BOILER PLATE BRIDGES.

Spans from 25 to 100 feet.

236. These structures fulfil every requirement of safe, durable, and rigid bridges; being open however to the contingency attendant upon all similar structures of wrought iron, namely, the becoming crystalline when exposed to vibration. Time only will show whether this is a sufficient cause for their non-adoption.

Each side truss consists as it were of a top and bottom chord connected by a vertical web. The whole being of wrought iron, requires that the section of the upper chord should be to that of the lower, as ninety to sixty-six.

The general plan of such bridges is shown in fig. 116. This is the patent wrought iron girder bridge of Mr. Fairbairn. The upper chord is formed by connecting the four plates a a a a, by angle irons. The web is formed either by a single or a double plate, stiffened laterally by T iron placed at the vertical plate joints, as shown generally at B, and detailed at C and D; or by a pair of plates separated by a space as at B′, thus forming a rectangular tube. The lower chord is made by bending horizontally the lower part of the web, and to the flanges thus formed riveting the plate m m. The suspending rod f is applied to the upper chord by a washer as at E.

Fig. 116.

The central connecting web, acting as do the braces and ties in a wooden truss, should be more stiff at the ends of the span than at the centre. This is easily effected by joining the web plates towards the end by stronger T irons than at the centre. The joints for the rib, or the vertical plates, either single or double, are shown in figs. C and D.

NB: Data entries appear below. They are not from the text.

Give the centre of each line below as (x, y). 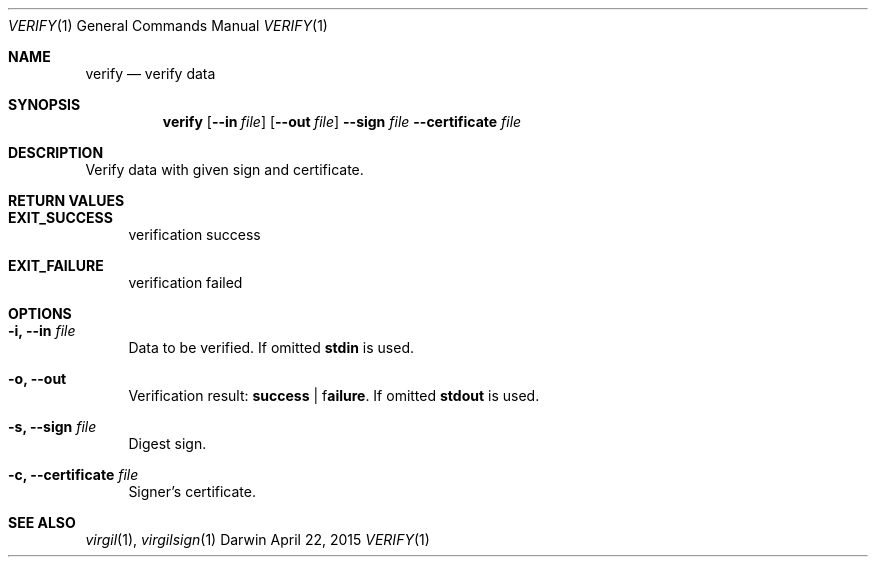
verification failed (185, 282)
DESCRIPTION (56, 152)
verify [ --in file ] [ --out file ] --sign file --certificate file (342, 121)
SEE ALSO (42, 522)
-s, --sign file (52, 426)
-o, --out (37, 378)
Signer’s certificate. (192, 491)
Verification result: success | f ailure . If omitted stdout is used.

An example of the need of such increased stiffness towards the ends, was given to the experimenters upon the Britannia model tube, which (tube) was found to yield by buckling near the ends of the span sooner than elsewhere. Thus advised, the vertical plates were made thicker as the end of the span was approached. Examination of the principles of proportioning a common wooden truss would have shown this without experiment.

The tensile and compressive strength of rolled boiler plates (by the table on page [193],) is, extension 12,740 lbs. per square inch, compression 7,500 lbs. The strength of such work depends in a very great measure upon the size and disposition of rivets. In plates exposed to compression, the strength is not so much affected by riveting as in those subjected to tensile strains; as to whatever amount the plate is cut away, by the same amount is the resistance to tension reduced.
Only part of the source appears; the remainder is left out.